A recent global survey conducted by Keeper Security [1] [2] [3] [4] [5] [6] [7] [8], a leading provider of cloud-based cybersecurity software [6], reveals concerning gaps in reporting cybersecurity incidents. Despite cyber-attacks being a top concern for IT and security leaders [4], the survey shows a widespread lack of confidence in organizations’ ability to effectively respond to and prevent cyber threats.
Description
The survey conducted by Keeper Security found that 40% of organizations have experienced a cybersecurity incident [6] [9]. However, nearly half of these incidents were not disclosed to the appropriate authorities [6]. Fear of repercussion [1] [2] [3] [5] [6] [7] [8] [9], thinking reporting was unnecessary [1] [2] [5] [6] [7] [9], and forgetfulness were cited as the top reasons for not reporting incidents [6] [7]. Additionally, the survey revealed that organizational cultures do not prioritize cybersecurity [5] [6], with 48% of respondents believing that leadership would not care or respond to a cyberattack [6].

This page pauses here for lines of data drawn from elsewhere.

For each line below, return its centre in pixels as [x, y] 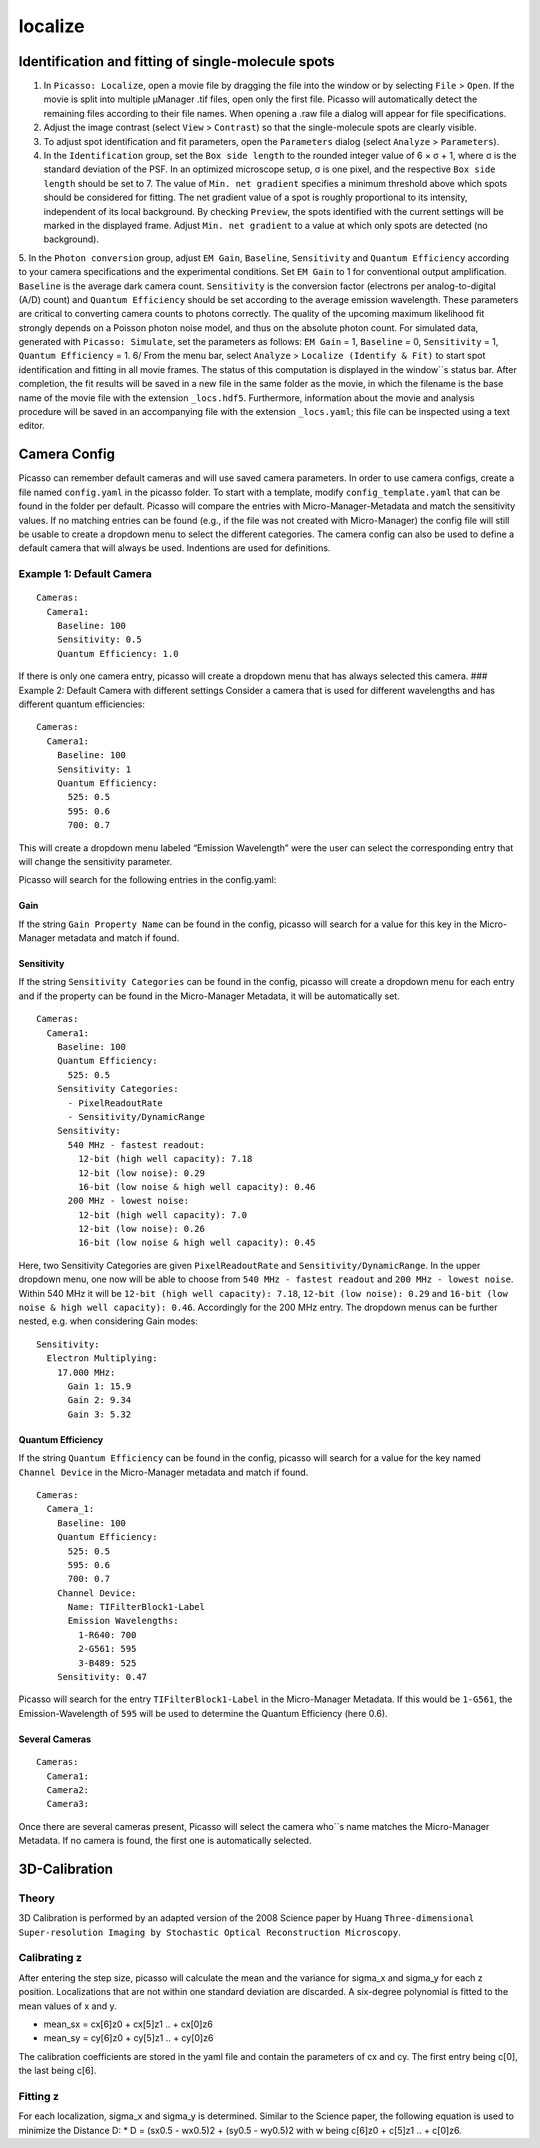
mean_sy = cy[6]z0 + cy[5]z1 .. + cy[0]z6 [128, 2038]
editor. [31, 426]
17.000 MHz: [86, 1372]
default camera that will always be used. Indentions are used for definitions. [174, 548]
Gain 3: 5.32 [99, 1414]
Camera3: [68, 1804]
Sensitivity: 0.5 [99, 639]
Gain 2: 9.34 [99, 1400]

Furthermore, the survey showed that 74% of IT and security leaders are worried about future cybersecurity disasters, indicating a lack of confidence in organizations’ ability to respond to and prevent cyber threats. The survey emphasizes the need for organizations to prioritize cybersecurity incident reporting and create a culture that encourages transparency and honesty [6] [9]. Best practices [2] [5] [6] [7], such as password and privileged access management [6], are recommended to prevent cyber disasters [6].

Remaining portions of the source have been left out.